> [How to complete this task]: Among the entries below, take the line with "Master Qualified Service" and the line with "Really thoughtful with", and output them and every line between them exactly, with nothing else.

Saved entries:
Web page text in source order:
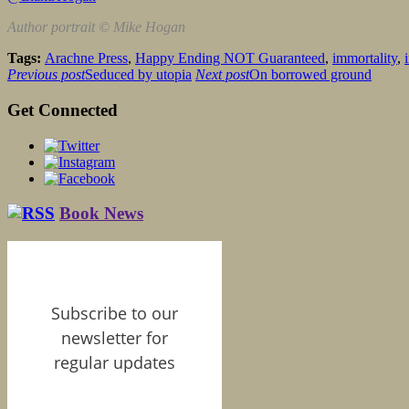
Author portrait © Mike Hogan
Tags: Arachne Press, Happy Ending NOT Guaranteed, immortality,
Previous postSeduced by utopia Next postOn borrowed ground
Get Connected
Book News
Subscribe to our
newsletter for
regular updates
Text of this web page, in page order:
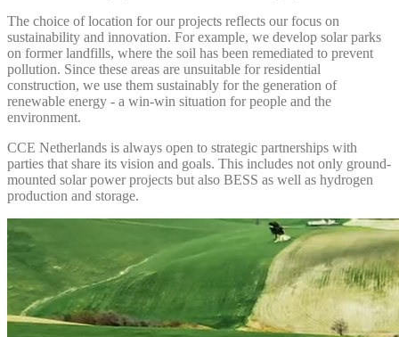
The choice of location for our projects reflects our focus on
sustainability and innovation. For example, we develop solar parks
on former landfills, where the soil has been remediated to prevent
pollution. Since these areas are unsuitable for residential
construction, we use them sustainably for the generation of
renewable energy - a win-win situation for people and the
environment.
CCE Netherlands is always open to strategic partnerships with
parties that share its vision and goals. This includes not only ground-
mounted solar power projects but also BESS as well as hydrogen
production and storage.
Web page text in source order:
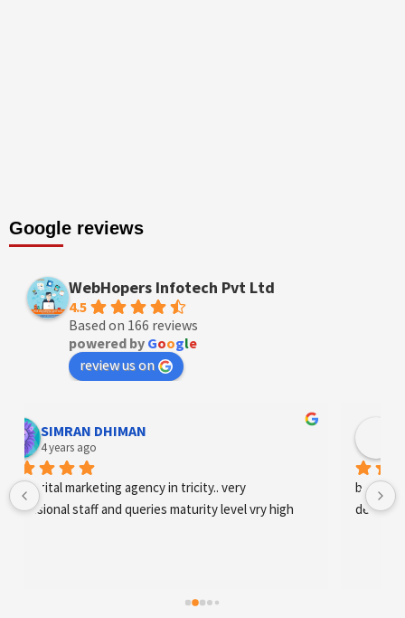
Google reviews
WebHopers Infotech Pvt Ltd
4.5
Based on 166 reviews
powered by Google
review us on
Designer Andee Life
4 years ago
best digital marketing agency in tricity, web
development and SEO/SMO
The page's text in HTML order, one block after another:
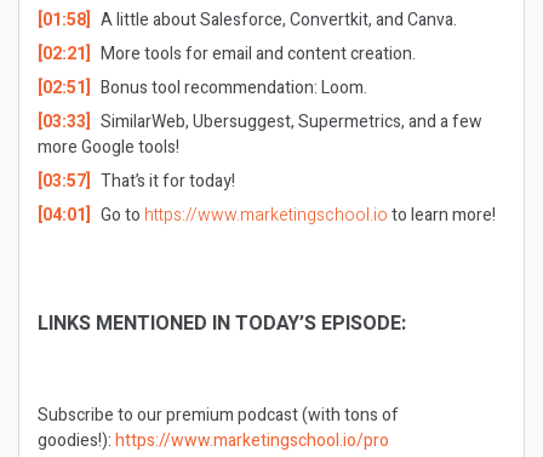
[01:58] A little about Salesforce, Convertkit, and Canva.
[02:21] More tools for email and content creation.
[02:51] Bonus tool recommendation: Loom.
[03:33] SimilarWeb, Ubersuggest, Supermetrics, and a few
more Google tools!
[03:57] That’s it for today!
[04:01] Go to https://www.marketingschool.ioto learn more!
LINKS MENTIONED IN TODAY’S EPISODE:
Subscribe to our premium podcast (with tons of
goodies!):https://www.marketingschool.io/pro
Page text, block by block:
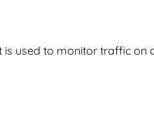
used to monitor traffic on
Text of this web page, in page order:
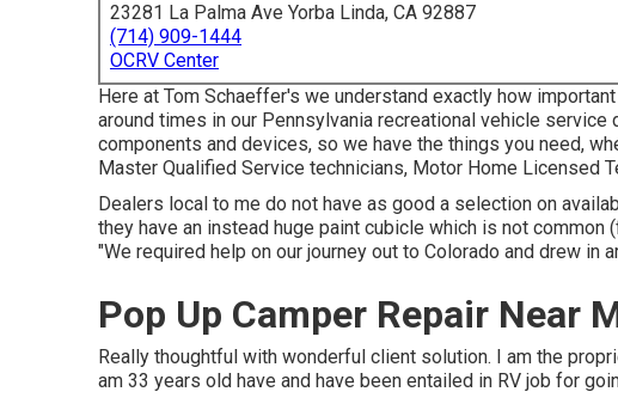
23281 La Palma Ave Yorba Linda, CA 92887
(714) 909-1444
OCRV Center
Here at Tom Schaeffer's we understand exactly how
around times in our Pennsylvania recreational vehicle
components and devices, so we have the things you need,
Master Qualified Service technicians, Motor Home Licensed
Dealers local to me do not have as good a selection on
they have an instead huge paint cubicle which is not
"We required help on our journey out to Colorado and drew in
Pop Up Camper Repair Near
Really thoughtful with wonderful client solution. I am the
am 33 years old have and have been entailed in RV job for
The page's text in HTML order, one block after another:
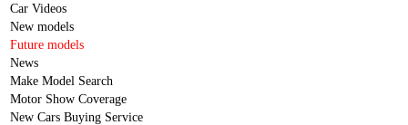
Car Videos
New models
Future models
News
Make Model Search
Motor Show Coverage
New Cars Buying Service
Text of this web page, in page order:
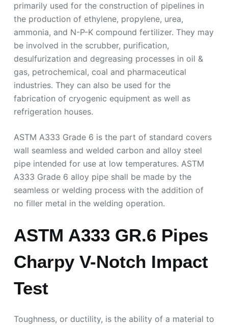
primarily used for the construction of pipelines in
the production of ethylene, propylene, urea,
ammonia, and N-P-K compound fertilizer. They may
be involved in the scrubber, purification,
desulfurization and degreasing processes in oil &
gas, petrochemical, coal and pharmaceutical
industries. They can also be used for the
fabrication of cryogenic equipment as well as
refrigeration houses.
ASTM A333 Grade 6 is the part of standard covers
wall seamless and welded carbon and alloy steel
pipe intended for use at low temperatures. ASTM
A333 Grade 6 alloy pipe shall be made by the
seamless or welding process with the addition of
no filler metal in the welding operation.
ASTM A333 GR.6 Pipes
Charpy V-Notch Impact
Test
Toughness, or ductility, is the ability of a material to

> [Answer to this exercise]:
Master Qualified Service technicians, Motor Home Licensed
Dealers local to me do not have as good a selection on
they have an instead huge paint cubicle which is not
"We required help on our journey out to Colorado and drew in
Pop Up Camper Repair Near
Really thoughtful with wonderful client solution. I am the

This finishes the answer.